Lesson 2-3 Tracking Image Features

This lesson will show how to identify and track reliable and stable features through a sequence of images.

Locate keypionts (point of interest, salient point)

I. Intensity Gradient and Filtering

The majority of the keypoint types is the distribution of brightness information over the image. High intensity gradient indicates the brightness changes rapidly, and those places might therefore be suitable keypoints.

Mathematically, the gradient is the partial derivative of the image intensity into both x and y direction. The approximation of gradient would be the intensity differences between neighboring pixels, divided by the distance between those pixels. We can also compute the direction as well as the magnitude of the intensity gradient vector.

Sobel operator is one of the most famous approaches to compute the gradient. They are 3x3 kernels, as small integer-valued filters.

Gaussian Filtering

Before computing the intensity gradient, we should apply noise filtering to get an accurate result. Gaussian filter is shifted over the image and combined with the intensity values beneath it. Two parameters can be adjusted:

Standard deviation: controls the spatial extension of the filter in the image plane. Larger the standard deviation, wider the area which is covered by the filter
Kernel size: defines the number of pixels around the center location will contribute to the smoothing operation

Gaussian filtering works by assigning each pixel a weighted sum of the surrounding pixels based on the heigh of Gaussian curve at each point. The largest contribution will come from the center pixel itself. The steps like:

Create a filter kernel with the desired properties (e.g. Gaussian smoothing or edge detection)
Define the anchor point within the kernel (usually the center position) and place it on top of the first pixel of the image
Compute the sum of the products of kernel coefficients with the corresponding image pixel values beneath
Place the result to the location of the kernel anchor in the input image
Repeat the process for all pixels over the entire image.
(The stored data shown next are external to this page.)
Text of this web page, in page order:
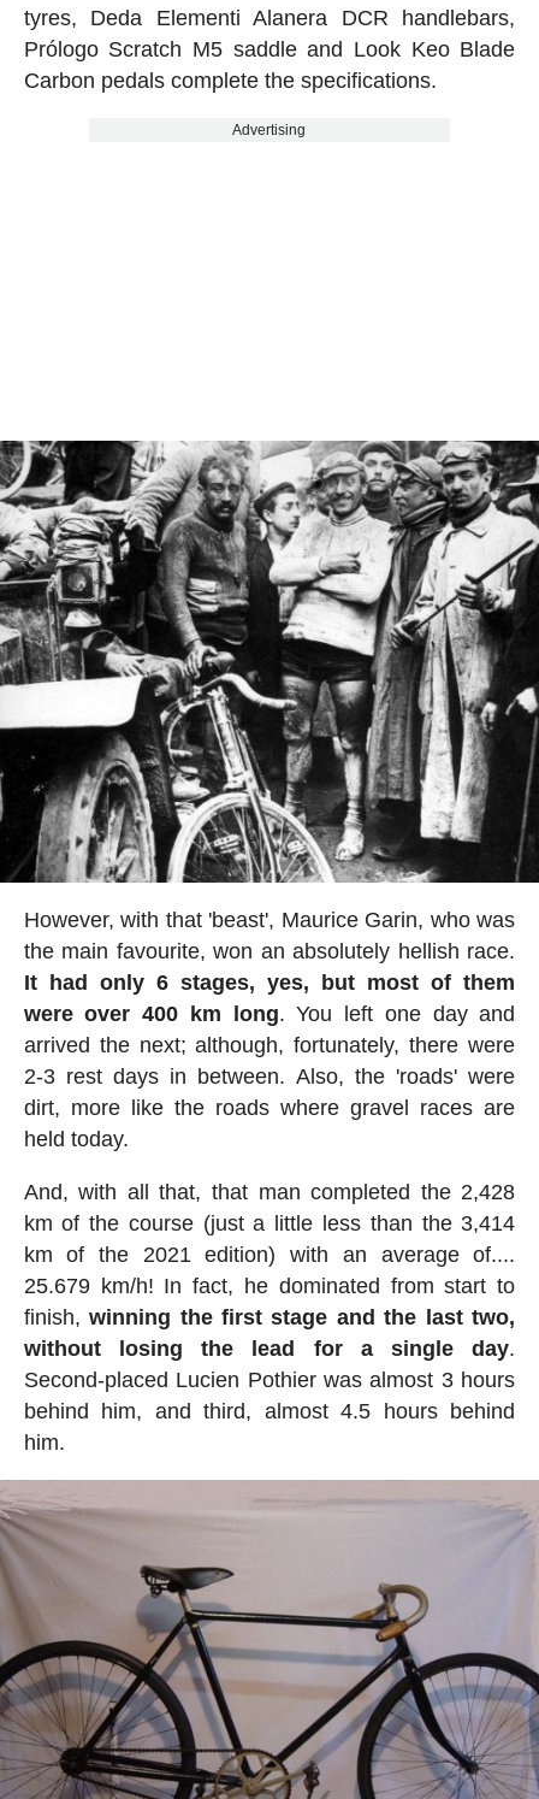
tyres, Deda Elementi Alanera DCR handlebars,
Prólogo Scratch M5 saddle and Look Keo Blade
Carbon pedals complete the specifications.
Advertising
However, with that 'beast', Maurice Garin, who was
the main favourite, won an absolutely hellish race.
It had only 6 stages, yes, but most of them
were over 400 km long. You left one day and
arrived the next; although, fortunately, there were
2-3 rest days in between. Also, the 'roads' were
dirt, more like the roads where gravel races are
held today.
And, with all that, that man completed the 2,428
km of the course (just a little less than the 3,414
km of the 2021 edition) with an average of....
25.679 km/h! In fact, he dominated from start to
finish,winning the first stage and the last two,
without losing the lead for a single day.
Second-placed Lucien Pothier was almost 3 hours
behind him, and third, almost 4.5 hours behind
him.

Exercise: Image Filters and Gaussian Smoothing

In the gaussian_smoothing.cpp, before applying cv::filter2D(), the kernel coefficients must be normalized. (6854a85)

Exercise: Computing Intensity Gradient

In the gradient_sobel.cpp, create the sobel kernels and apply the filters to x and y directions respectively. (73a5b01)

In the magnitude_sobel.cpp, the processing pipeline is: convert the image to gray scale -> smooth it using cv::GaussianBlur() -> apply cv::filter2D() with sobel kernels in both x and y directions -> calculated the magnitude for each pixel based on the x/y gradient. (4d5fc96)

II. Keypoint Tracking

Keypoint detector: choose points from an image based on a local maximum of a function, such as the "cornerness" metric for Harris Corner Detector.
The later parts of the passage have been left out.